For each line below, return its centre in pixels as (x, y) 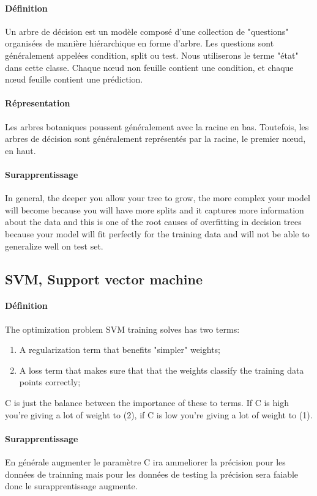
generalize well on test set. (54, 246)
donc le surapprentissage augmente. (71, 486)
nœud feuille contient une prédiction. (74, 79)
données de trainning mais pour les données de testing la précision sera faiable (152, 474)
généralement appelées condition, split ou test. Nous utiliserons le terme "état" (152, 55)
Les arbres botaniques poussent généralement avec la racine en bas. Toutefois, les (157, 126)
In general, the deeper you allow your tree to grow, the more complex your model (158, 198)
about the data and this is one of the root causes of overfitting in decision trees (153, 222)
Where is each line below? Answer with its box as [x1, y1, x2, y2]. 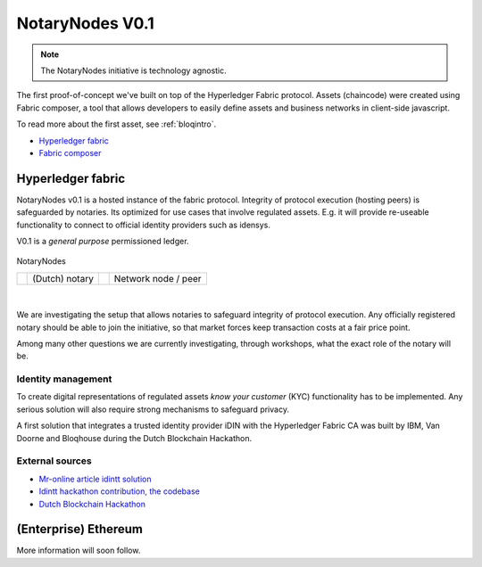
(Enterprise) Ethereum [16, 522, 143, 537]
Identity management [16, 373, 112, 385]
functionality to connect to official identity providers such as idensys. [16, 219, 271, 230]
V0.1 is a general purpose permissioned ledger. [16, 235, 189, 246]
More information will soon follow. [16, 545, 141, 556]
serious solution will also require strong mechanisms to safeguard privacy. [16, 404, 290, 415]
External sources [16, 455, 93, 467]
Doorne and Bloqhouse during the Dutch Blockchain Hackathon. [16, 432, 253, 443]
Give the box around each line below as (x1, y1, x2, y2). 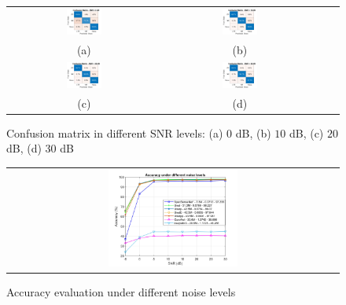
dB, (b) (235, 124, 271, 141)
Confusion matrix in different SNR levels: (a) (6, 124, 223, 141)
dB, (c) (289, 124, 324, 141)
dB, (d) (6, 140, 42, 156)
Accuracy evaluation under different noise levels (6, 283, 236, 299)
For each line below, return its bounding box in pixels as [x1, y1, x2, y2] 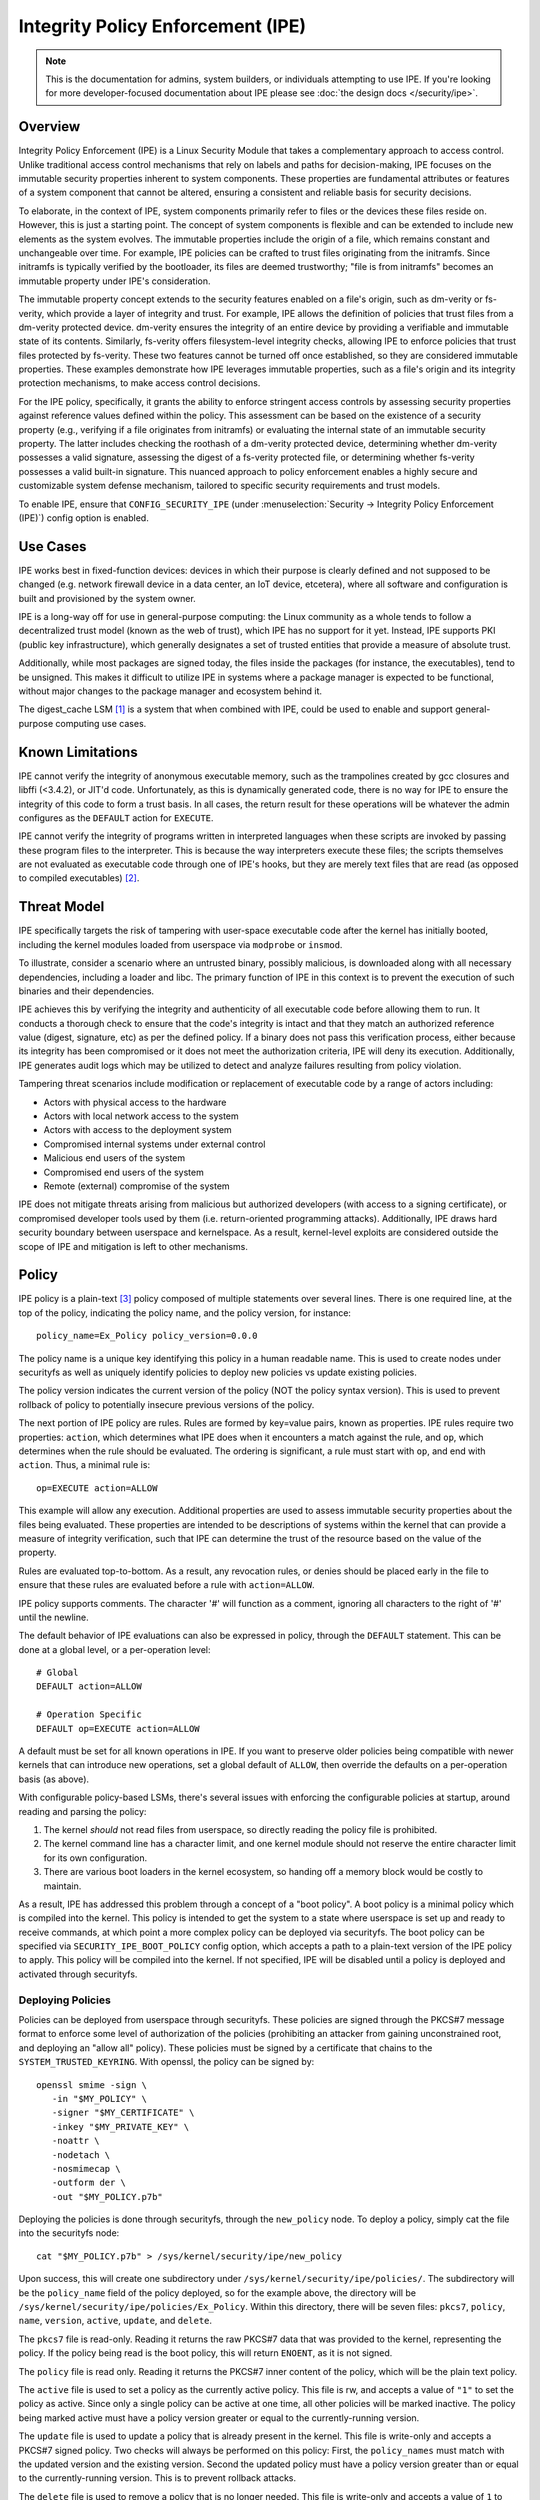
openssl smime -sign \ [36, 2079, 148, 2090]
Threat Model [18, 898, 105, 915]
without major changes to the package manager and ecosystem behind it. [18, 685, 323, 697]
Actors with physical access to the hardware [43, 1096, 227, 1108]
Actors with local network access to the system [43, 1110, 239, 1122]
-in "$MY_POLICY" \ [51, 2093, 148, 2104]
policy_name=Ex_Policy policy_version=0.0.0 [36, 1330, 259, 1342]
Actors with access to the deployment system [43, 1124, 232, 1136]
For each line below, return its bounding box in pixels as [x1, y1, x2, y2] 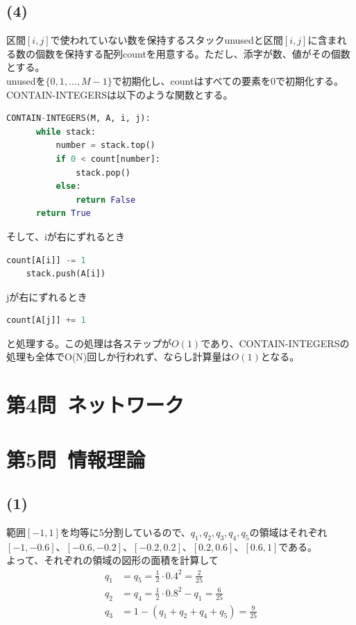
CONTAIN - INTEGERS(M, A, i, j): [6, 113, 151, 124]
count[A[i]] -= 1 [6, 255, 86, 265]
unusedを [6, 73, 46, 87]
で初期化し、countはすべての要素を [112, 73, 271, 87]
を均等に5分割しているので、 [60, 525, 191, 540]
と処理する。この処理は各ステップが [6, 335, 171, 350]
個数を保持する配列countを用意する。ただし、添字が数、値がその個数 [35, 46, 350, 60]
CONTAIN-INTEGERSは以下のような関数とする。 [6, 87, 233, 101]
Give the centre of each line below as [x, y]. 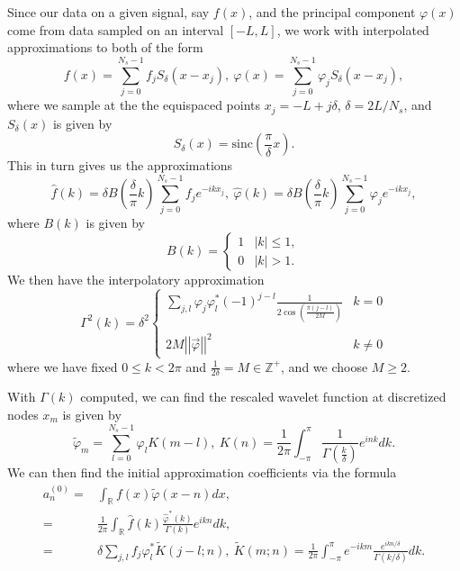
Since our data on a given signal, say [108, 12]
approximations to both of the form [105, 47]
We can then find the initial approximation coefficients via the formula [202, 472]
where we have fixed [63, 366]
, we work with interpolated [353, 29]
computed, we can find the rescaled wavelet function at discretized [263, 397]
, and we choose [325, 366]
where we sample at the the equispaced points [134, 105]
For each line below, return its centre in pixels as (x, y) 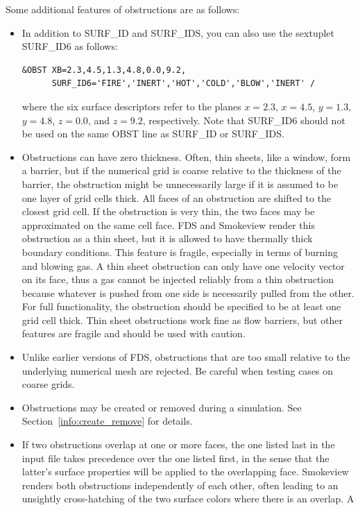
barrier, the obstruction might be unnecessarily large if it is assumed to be (180, 184)
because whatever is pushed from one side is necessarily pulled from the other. (188, 292)
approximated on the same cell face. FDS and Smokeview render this (168, 224)
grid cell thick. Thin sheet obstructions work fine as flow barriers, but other (182, 320)
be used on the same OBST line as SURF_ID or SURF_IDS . (153, 134)
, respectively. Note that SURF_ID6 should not (244, 120)
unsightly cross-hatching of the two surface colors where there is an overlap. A (188, 499)
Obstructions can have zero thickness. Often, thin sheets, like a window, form (186, 156)
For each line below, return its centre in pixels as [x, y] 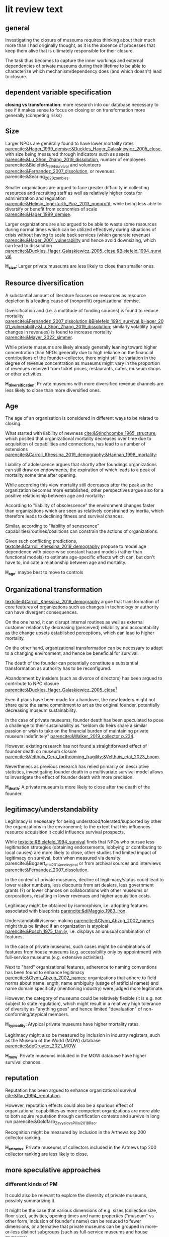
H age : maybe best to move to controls [44, 573]
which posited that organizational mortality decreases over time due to [78, 439]
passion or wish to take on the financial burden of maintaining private [77, 730]
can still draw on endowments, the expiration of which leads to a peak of [80, 470]
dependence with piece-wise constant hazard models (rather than [74, 552]
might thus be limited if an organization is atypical [57, 926]
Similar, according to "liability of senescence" [52, 526]
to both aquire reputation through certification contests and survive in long [82, 1116]
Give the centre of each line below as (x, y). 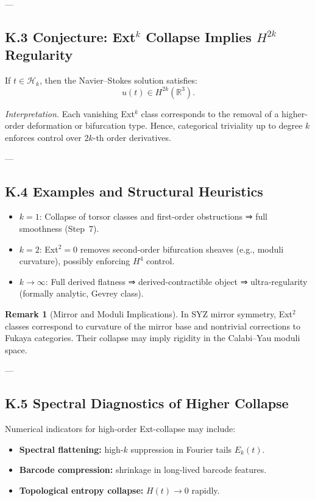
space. (16, 349)
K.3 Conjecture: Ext (70, 36)
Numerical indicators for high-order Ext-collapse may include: (120, 429)
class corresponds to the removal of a (210, 113)
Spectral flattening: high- (71, 449)
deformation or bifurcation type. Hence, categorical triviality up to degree (165, 125)
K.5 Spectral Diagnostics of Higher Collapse (147, 403)
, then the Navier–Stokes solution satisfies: (118, 80)
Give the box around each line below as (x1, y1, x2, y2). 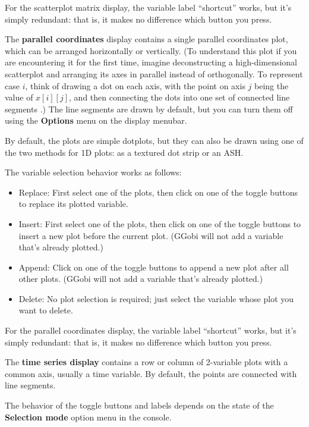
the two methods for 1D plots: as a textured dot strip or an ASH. (5, 146, 244, 158)
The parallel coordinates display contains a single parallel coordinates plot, (5, 33, 288, 45)
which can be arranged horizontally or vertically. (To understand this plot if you (5, 44, 297, 56)
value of (5, 91, 33, 103)
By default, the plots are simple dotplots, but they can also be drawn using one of (5, 134, 304, 146)
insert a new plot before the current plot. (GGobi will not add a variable (18, 229, 283, 241)
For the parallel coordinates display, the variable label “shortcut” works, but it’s (5, 324, 297, 337)
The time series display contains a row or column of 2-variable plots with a (5, 356, 288, 368)
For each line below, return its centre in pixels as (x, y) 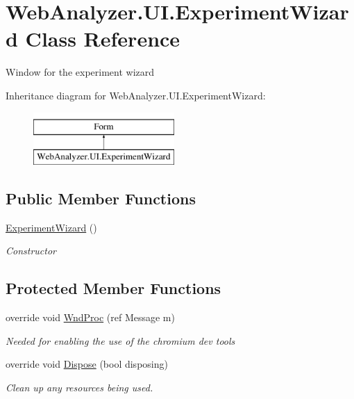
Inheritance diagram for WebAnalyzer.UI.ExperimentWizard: (136, 95)
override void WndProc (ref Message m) (90, 317)
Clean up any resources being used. (79, 388)
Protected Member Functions (113, 288)
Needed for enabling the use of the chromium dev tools (120, 340)
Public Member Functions (101, 198)
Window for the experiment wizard (80, 72)
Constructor (31, 251)
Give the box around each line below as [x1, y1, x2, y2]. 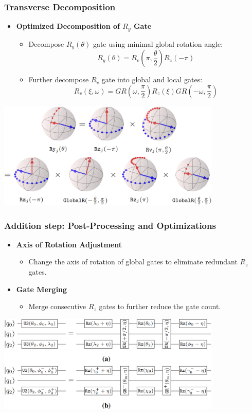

+ + +

[Task goal] Without the pictures, retype each line of the records above exactly.

[Solved problem]
For each line below, return its centre in pixels as (x, y) 
generalize well on test set. (54, 246)
donc le surapprentissage augmente. (71, 486)
nœud feuille contient une prédiction. (74, 79)
données de trainning mais pour les données de testing la précision sera faiable (152, 474)
généralement appelées condition, split ou test. Nous utiliserons le terme "état" (152, 55)
Les arbres botaniques poussent généralement avec la racine en bas. Toutefois, les (157, 126)
In general, the deeper you allow your tree to grow, the more complex your model (158, 198)
about the data and this is one of the root causes of overfitting in decision trees (153, 222)
Where is each line below? Answer with its box as [x1, y1, x2, y2]. 
(Enterprise) Ethereum [16, 522, 143, 537]
Identity management [16, 373, 112, 385]
functionality to connect to official identity providers such as idensys. [16, 219, 271, 230]
V0.1 is a general purpose permissioned ledger. [16, 235, 189, 246]
More information will soon follow. [16, 545, 141, 556]
serious solution will also require strong mechanisms to safeguard privacy. [16, 404, 290, 415]
External sources [16, 455, 93, 467]
Doorne and Bloqhouse during the Dutch Blockchain Hackathon. [16, 432, 253, 443]
Give the box around each line below as (x1, y1, x2, y2). 
dB, (b) (235, 124, 271, 141)
Confusion matrix in different SNR levels: (a) (6, 124, 223, 141)
dB, (c) (289, 124, 324, 141)
dB, (d) (6, 140, 42, 156)
Accuracy evaluation under different noise levels (6, 283, 236, 299)
For each line below, return its bounding box in pixels as [x1, y1, x2, y2] 
openssl smime -sign \ [36, 2079, 148, 2090]
Threat Model [18, 898, 105, 915]
without major changes to the package manager and ecosystem behind it. [18, 685, 323, 697]
Actors with physical access to the hardware [43, 1096, 227, 1108]
Actors with local network access to the system [43, 1110, 239, 1122]
-in "$MY_POLICY" \ [51, 2093, 148, 2104]
policy_name=Ex_Policy policy_version=0.0.0 [36, 1330, 259, 1342]
Actors with access to the deployment system [43, 1124, 232, 1136]
For each line below, return its bounding box in pixels as [x1, y1, x2, y2] 
CONTAIN - INTEGERS(M, A, i, j): [6, 113, 151, 124]
count[A[i]] -= 1 [6, 255, 86, 265]
unusedを [6, 73, 46, 87]
で初期化し、countはすべての要素を [112, 73, 271, 87]
を均等に5分割しているので、 [60, 525, 191, 540]
と処理する。この処理は各ステップが [6, 335, 171, 350]
個数を保持する配列countを用意する。ただし、添字が数、値がその個数 [35, 46, 350, 60]
CONTAIN-INTEGERSは以下のような関数とする。 [6, 87, 233, 101]
Give the centre of each line below as [x, y]. 
Since our data on a given signal, say [108, 12]
approximations to both of the form [105, 47]
We can then find the initial approximation coefficients via the formula [202, 472]
where we have fixed [63, 366]
, we work with interpolated [353, 29]
computed, we can find the rescaled wavelet function at discretized [263, 397]
, and we choose [325, 366]
where we sample at the the equispaced points [134, 105]
For each line below, return its centre in pixels as (x, y) 
barrier, the obstruction might be unnecessarily large if it is assumed to be (180, 184)
because whatever is pushed from one side is necessarily pulled from the other. (188, 292)
approximated on the same cell face. FDS and Smokeview render this (168, 224)
grid cell thick. Thin sheet obstructions work fine as flow barriers, but other (182, 320)
be used on the same OBST line as SURF_ID or SURF_IDS . (153, 134)
, respectively. Note that SURF_ID6 should not (244, 120)
unsightly cross-hatching of the two surface colors where there is an overlap. A (188, 499)
Obstructions can have zero thickness. Often, thin sheets, like a window, form (186, 156)
For each line below, return its centre in pixels as [x, y] 
H age : maybe best to move to controls [44, 573]
which posited that organizational mortality decreases over time due to [78, 439]
passion or wish to take on the financial burden of maintaining private [77, 730]
can still draw on endowments, the expiration of which leads to a peak of [80, 470]
dependence with piece-wise constant hazard models (rather than [74, 552]
might thus be limited if an organization is atypical [57, 926]
Similar, according to "liability of senescence" [52, 526]
to both aquire reputation through certification contests and survive in long [82, 1116]
Give the centre of each line below as (x, y). 
space. (16, 349)
K.3 Conjecture: Ext (70, 36)
Numerical indicators for high-order Ext-collapse may include: (120, 429)
class corresponds to the removal of a (210, 113)
Spectral flattening: high- (71, 449)
deformation or bifurcation type. Hence, categorical triviality up to degree (165, 125)
K.5 Spectral Diagnostics of Higher Collapse (147, 403)
, then the Navier–Stokes solution satisfies: (118, 80)
Give the box around each line below as (x1, y1, x2, y2). 
the two methods for 1D plots: as a textured dot strip or an ASH. (5, 146, 244, 158)
The parallel coordinates display contains a single parallel coordinates plot, (5, 33, 288, 45)
which can be arranged horizontally or vertically. (To understand this plot if you (5, 44, 297, 56)
value of (5, 91, 33, 103)
By default, the plots are simple dotplots, but they can also be drawn using one of (5, 134, 304, 146)
insert a new plot before the current plot. (GGobi will not add a variable (18, 229, 283, 241)
For the parallel coordinates display, the variable label “shortcut” works, but it’s (5, 324, 297, 337)
The time series display contains a row or column of 2-variable plots with a (5, 356, 288, 368)
For each line below, return its centre in pixels as (x, y) 
Inheritance diagram for WebAnalyzer.UI.ExperimentWizard: (136, 95)
override void WndProc (ref Message m) (90, 317)
Clean up any resources being used. (79, 388)
Protected Member Functions (113, 288)
Needed for enabling the use of the chromium dev tools (120, 340)
Public Member Functions (101, 198)
Window for the experiment wizard (80, 72)
Constructor (31, 251)
Give the box around each line below as [x1, y1, x2, y2]. 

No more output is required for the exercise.